Conclusions: A combination of eHC, ARA, DHA and LGG attenuates obesity and associated cardiometabolic diseases (NAFLD, atherosclerosis) in LDLr-/-.Leiden mice. The observed reduction of inflammation in adipose tissue and in the liver provides a rationale for these comprehensive health effects.

Fig 1. Effects of nutritional ingredients on body composition and food intake in LDLr-/-.Leiden mice.

Changes in Body weight over time (A) and average daily food intake (B). Data are presented as mean ± SEM, n = 15. Significant diet effects are shown by *P<0.05 or **P<0.01 compared to HFD. LFD = Low Fat Diet; HFD = High Fat Diet + control gavage; HFD + nutritional ingredients (including eHC, ARA, DHA, and gavage with LGG).

Fig 2. Effects of nutritional ingredients on cardiovascular risk factors in LDLr-/-.Leiden mice.

Plasma levels at 21 weeks of dietary intervention for cholesterol (A), triglycerides (B), glucose (C), insulin (D). Values are presented as mean ± SEM, n = 15. Significant diet effects are shown by *P<0.05 or **P<0.01 compared to HFD. LFD = Low Fat Diet; HFD = High Fat Diet + control gavage; HFD + nutritional ingredients (including eHC, ARA, DHA, and gavage with LGG).

Fig 3. Effects of nutritional ingredients on markers of systemic inflammation and vascular activation in LDLr-/-.Leiden mice.

Plasma levels of SAA (A) and VCAM-1 (B) at 21 weeks of dietary exposure. Data are presented as mean ± SEM, n = 15 Significant diet effects are shown by **P<0.01 or ^#P = 0.06 compared to HFD. LFD = Low Fat Diet; HFD = High Fat Diet + control gavage; HFD + nutritional ingredients (including eHC, ARA, DHA, and gavage with LGG).
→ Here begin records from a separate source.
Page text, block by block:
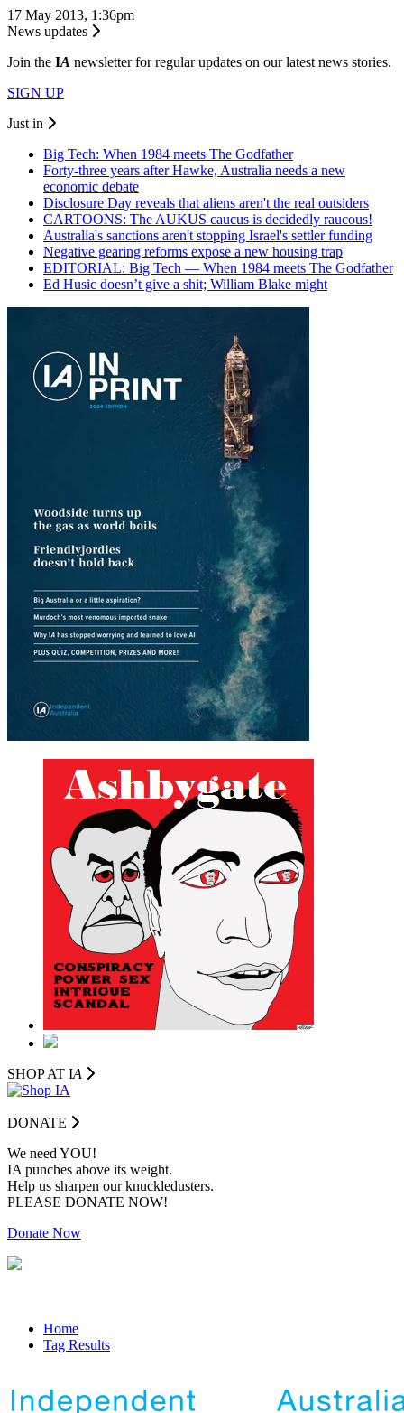
17 May 2013, 1:36pm
News updates
Join the IA newsletter for regular updates on our latest news stories.
SIGN UP
Just in
Big Tech: When 1984 meets The Godfather
Forty-three years after Hawke, Australia needs a new
economic debate
Disclosure Day reveals that aliens aren't the real outsiders
CARTOONS: The AUKUS caucus is decidedly raucous!
Australia's sanctions aren't stopping Israel's settler funding
Negative gearing reforms expose a new housing trap
EDITORIAL: Big Tech — When 1984 meets The Godfather
Ed Husic doesn’t give a shit; William Blake might
SHOP AT IA
DONATE
We need YOU!
IA punches above its weight.
Help us sharpen our knuckledusters.
PLEASE DONATE NOW!
Donate Now
Home
Tag Results

Fig 4. Effects of nutritional ingredients on adipose tissue quantity and quality in LDLr-/-.Leiden mice.

Body composition analysis at 21 weeks of feeding regimes with fat and lean mass (A), with weights of epididymal fat, mesenteric fat and inguinal fat depots (B), representative histology of epidydimal WAT with inflammatory cells forming crown like structures (CLS, black arrows) (C) and quantitative analysis of CLS in different adipose tissue depots (D) (C). Data are presented as mean ± SEM, n = 15. Significant diet effects are shown by **P<0.01 compared to HFD. LFD = Low Fat Diet; HFD = High Fat Diet + control gavage; HFD + nutritional ingredients (including eHC, ARA, DHA, and gavage with LGG).

Fig 5. Liver integrity and non-alcoholic fatty liver disease in LDLr-/-.Leiden mice.
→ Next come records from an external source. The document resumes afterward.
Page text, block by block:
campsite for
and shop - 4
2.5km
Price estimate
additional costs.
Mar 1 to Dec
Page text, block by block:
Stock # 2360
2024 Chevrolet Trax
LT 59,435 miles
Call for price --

Liver mass at 21 weeks of feeding regimes (A), alanine aminotransferase (ALAT) over time (B), liver macrovascular steatosis (C) and lobular inflammation (D). Representative Sirius Red staining of liver (E) and quantitative biochemical analysis of hepatic total collagen (F) at 21 weeks of dietary interventions. Data are presented as mean ± SEM, n = 15. Significant diet effects are shown by *P<0.05 or **P<0.01. Low Fat Diet; HFD = High Fat Diet + control gavage; HFD + nutritional ingredients (including eHC, ARA, DHA, and gavage with LGG).
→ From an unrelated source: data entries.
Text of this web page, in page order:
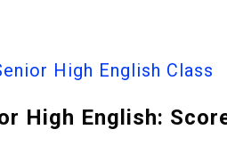
High English Class
High English:
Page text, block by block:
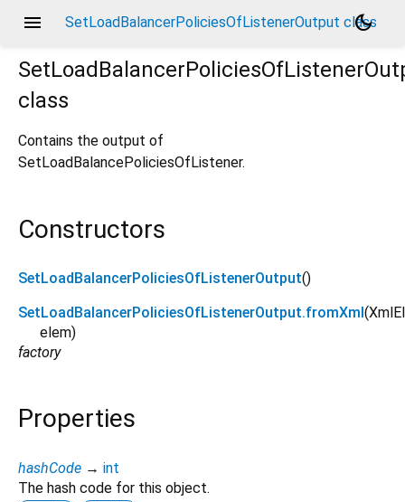
menu SetLoadBalancerPoliciesOfListenerOutput class
dark_mode
class
Contains the output of
SetLoadBalancePoliciesOfListener.
Constructors
SetLoadBalancerPoliciesOfListenerOutput()
SetLoadBalancerPoliciesOfListenerOutput.fromXml (
elem)
factory
Properties
hashCode → int
The hash code for this object.

Fig 6. Vasculoprotective effects of nutritional ingredients in LDLr-/-.Leiden mice.

Albuminurea at 15 weeks (A) and Atherosclerosis (B) at 21 weeks of dietary interventions. Data are presented as mean ± SEM, n = 15. Significant diet effects are shown by *P<0.05 or **P<0.01 compared to HFD. Low Fat Diet; HFD = High Fat Diet + control gavage; HFD + nutritional ingredients (including eHC, ARA, DHA, and gavage with LGG).